The Lexington – March 16th

It might’ve taken TRAAMS a bit of time to really shift into fifth gear at the Lexington tonight (a feeling of tour fatigue was definitely lingering in the air) but when they did they confirmed themselves as one of the UK’s best rock acts right now. Channeling Fugazi by the way of Silver Jews, TRAAMS play hard and fast with barely a moment spared for a breather. Seriously – right from the one-two punch of ‘AnB’ and ‘Costner’, the set feels seamless, drawing from the hundred-mile-an-hour hurl of their recent album Modern Dancing which often perfectly segues one song into the next.

Modern Dancing on record is intensely enjoyable – it’s full of infectious hooks, sing-along moments that harken back to the days of yelling along to pop punk in school while simultaneously feeling far bigger and way more mature than that.
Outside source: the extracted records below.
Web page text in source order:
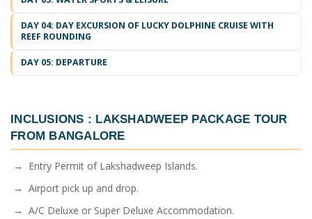
DAY 04: DAY EXCURSION OF LUCKY DOLPHINE CRUISE WITH
REEF ROUNDING
DAY 05: DEPARTURE
INCLUSIONS : LAKSHADWEEP PACKAGE TOUR
FROM BANGALORE
→ Entry Permit of Lakshadweep Islands.
→ Airport pick up and drop.
→ A/C Deluxe or Super Deluxe Accommodation.
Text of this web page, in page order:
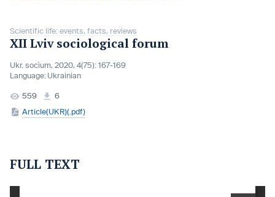
Scientific life: events, facts, reviews
XII Lviv sociological forum
Ukr. socìum, 2020, 4(75): 167-169
Language: Ukrainian
559
6
Article(UKR)(.pdf)
FULL TEXT
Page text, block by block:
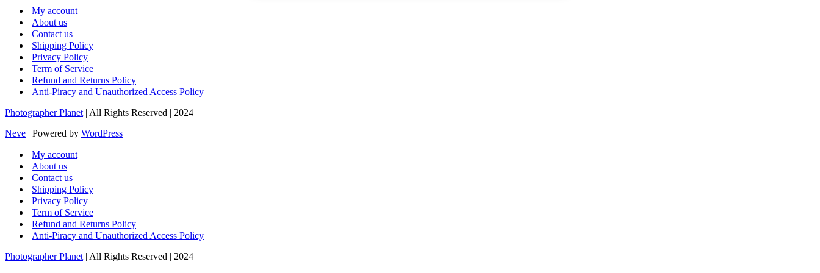
My account
About us
Contact us
Shipping Policy
Privacy Policy
Term of Service
Refund and Returns Policy
Anti-Piracy and Unauthorized Access Policy
Photographer Planet | All Rights Reserved | 2024
Neve | Powered by WordPress
My account
About us
Contact us
Shipping Policy
Privacy Policy
Term of Service
Refund and Returns Policy
Anti-Piracy and Unauthorized Access Policy
Photographer Planet | All Rights Reserved | 2024
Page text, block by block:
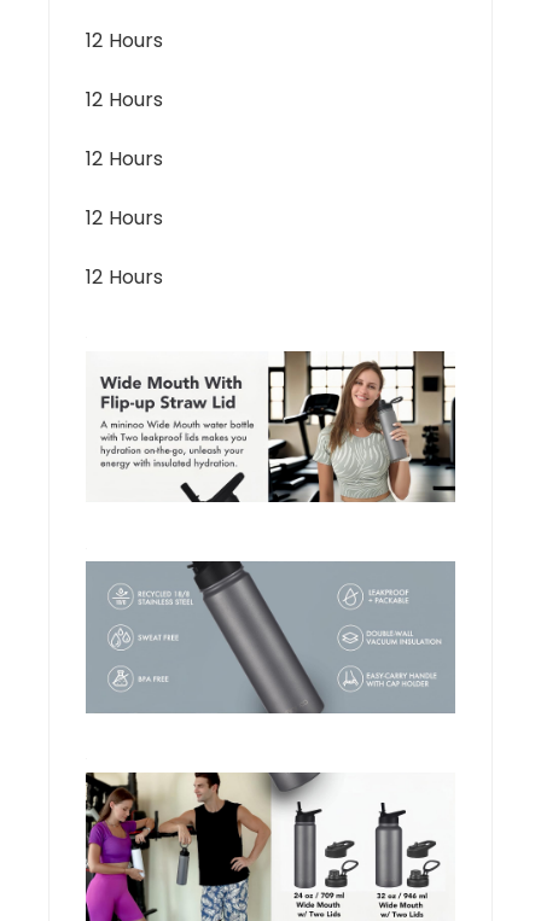
12 Hours
12 Hours
12 Hours
12 Hours
12 Hours
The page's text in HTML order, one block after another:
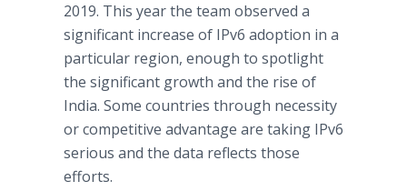
2019. This year the team observed a
significant increase of IPv6 adoption in a
particular region, enough to spotlight
the significant growth and the rise of
India. Some countries through necessity
or competitive advantage are taking IPv6
serious and the data reflects those
efforts.
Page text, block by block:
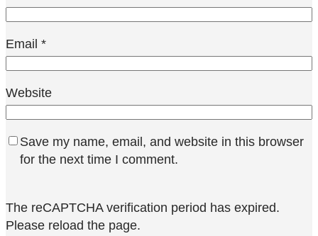
Email *
Website
Save my name, email, and website in this browser
for the next time I comment.
The reCAPTCHA verification period has expired.
Please reload the page.
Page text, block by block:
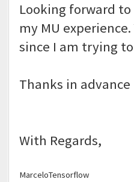
Looking forward
my MU
since I am trying
Thanks in
With Regards,
MarceloTensorflow
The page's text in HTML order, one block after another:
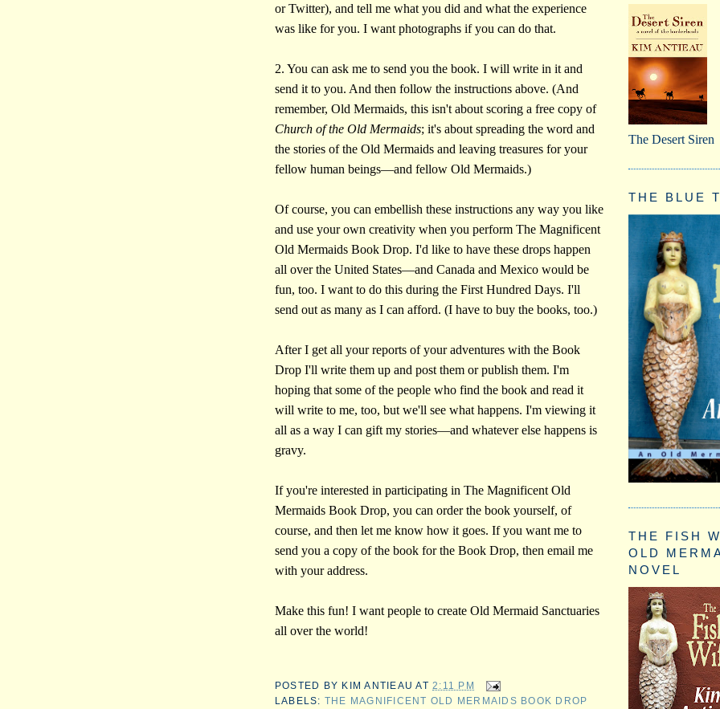
or Twitter), and tell me what you did and what the experience
was like for you. I want photographs if you can do that.
2. You can ask me to send you the book. I will write in it and
send it to you. And then follow the instructions above. (And
remember, Old Mermaids, this isn't about scoring a free copy of
Church of the Old Mermaids; it's about spreading the word and
the stories of the Old Mermaids and leaving treasures for your
fellow human beings—and fellow Old Mermaids.)
Of course, you can embellish these instructions any way you like
and use your own creativity when you perform The Magnificent
Old Mermaids Book Drop. I'd like to have these drops happen
all over the United States—and Canada and Mexico would be
fun, too. I want to do this during the First Hundred Days. I'll
send out as many as I can afford. (I have to buy the books, too.)
After I get all your reports of your adventures with the Book
Drop I'll write them up and post them or publish them. I'm
hoping that some of the people who find the book and read it
will write to me, too, but we'll see what happens. I'm viewing it
all as a way I can gift my stories—and whatever else happens is
gravy.
If you're interested in participating in The Magnificent Old
Mermaids Book Drop, you can order the book yourself, of
course, and then let me know how it goes. If you want me to
send you a copy of the book for the Book Drop, then email me
with your address.
Make this fun! I want people to create Old Mermaid Sanctuaries
all over the world!
POSTED BY KIM ANTIEAU AT2:11 PM
LABELS: THE MAGNIFICENT OLD MERMAIDS BOOK DROP
The Desert Siren
THE BLUE
THE FISH
OLD
NOVEL

Live, TRAAMS trade those pop-punk sensibilities for grittier, more intense moments, and it works. ‘Silver Lining’ sounds cathartic and heavy, and fan favourite ‘Low’ packs far more bite in guitarist Stu Hopkin’s lovable howl and technical riffs.

As ‘Head Roll’ and closer ‘Klaus’ confirm though, it’s the rhythm section that acts as the vital pistons in TRAAMS. Bassist Leigh Padley’s skills are second to none, and make Stu’s multiple cries for more bass all the more rewarding. ‘Head Roll’ is utterly hynptonising here – there are hints of Can and Television throughout – while their straight-up anthems ‘Flowers’ and ‘Succulent Thunder Anthem’ prove that no band is having as much fun with bitter anger and frustration as TRAAMS right now.